1. a kind of pulse-knocking engine system of the big hot-fluid igniting in rear end, including isolation gas system pipeline, fuel system pipe, Oxidizer systems pipeline, isolation gas current divider and gaseous mixture current divider, the oxidizer systems pipeline and fuel system pipe with Gaseous mixture current divider connects, and connecting pipe is equipped with valve, and isolation gas supply air line is connected with gas current divider is isolated, and is connected Pipeline is equipped with valve；It is characterized in that, further including several identical detonation combustors parallel with one another；Gas current divider is isolated It is connect respectively by pipeline with each detonation combustor with gaseous mixture current divider, and pipeline is equipped with valve；

The detonation combustor includes several detonation tubes (2), igniter (3), jet pipe (4), jet stream propagates pipe (5) and high pressure occurs Device (6)；Several detonation tubes (2) are propagated pipe (5) by jet stream and are connected with high pressure generator (6) perforation；Detonation tube (2) one end connects Pinking chamber inlet (1) is used as entrance, and the other end is sequentially connected with igniter (3) and jet pipe (4), and igniter (3) and jet pipe (4) are Positioned at one end of detonation tube (2) airflow downstream；Gas current divider and gaseous mixture current divider is isolated respectively to detonation tube (2) and high pressure It is filled with isolation gas and explosive gaseous mixture in raw device (6)；After high pressure generator (6) igniting, inside forms multistage detonation wave, generates high Warm high pressure gas propagates pipe (5) by jet stream and leads to igniter (3), causes igniter (3) to be lighted a fire, and in detonation tube (2) interior shape At detonation wave, detonation wave is inversely propagated up to detonation tube (2) entrance；The high temperature and high pressure gas that detonating combustion generates passes through jet pipe (4) it is sprayed after accelerating.

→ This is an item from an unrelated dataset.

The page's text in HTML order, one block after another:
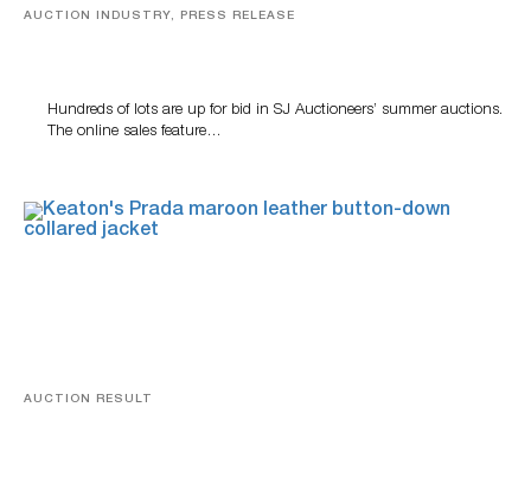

2. a kind of pulse-knocking engine system of the big hot-fluid igniting in rear end as described in claim 1, which is characterized in that described High pressure generator (6) is by high pressure generator entrance (6-1), spark plug (6-2), detonator (6-3), two level detonation tube (6-4), outside Shell (6-5), high pressure generator export (6-6) composition；High pressure generator entrance (6-1) and spark plug (6-2) are mounted on detonation Pipe stretches out one end of outer housing (6-5), and detonator (6-3) is nested in two level detonation tube (6-4), and two level detonation tube (6-4) is embedding It is sleeved in outer housing (6-5).

3. a kind of pulse-knocking engine system of the big hot-fluid igniting in rear end as described in claim 1, which is characterized in that described Igniter (3) generally column is provided with through-hole on outer wall as igniter entrance (3-1), a ring is circumferentially provided on inner wall Shape slot, as steady flame slot (3-2), inner wall axis direction has fusiform structure (3-3) for reflected shock wave, forms igniting hot spot.

4. a kind of pulse-knocking engine system of the big hot-fluid igniting in rear end as claimed in claim 3, which is characterized in that described Igniter entrance (3-1) axis is vertical with igniter (3) axis, tangent with steady flame slot slot bottom inner wall.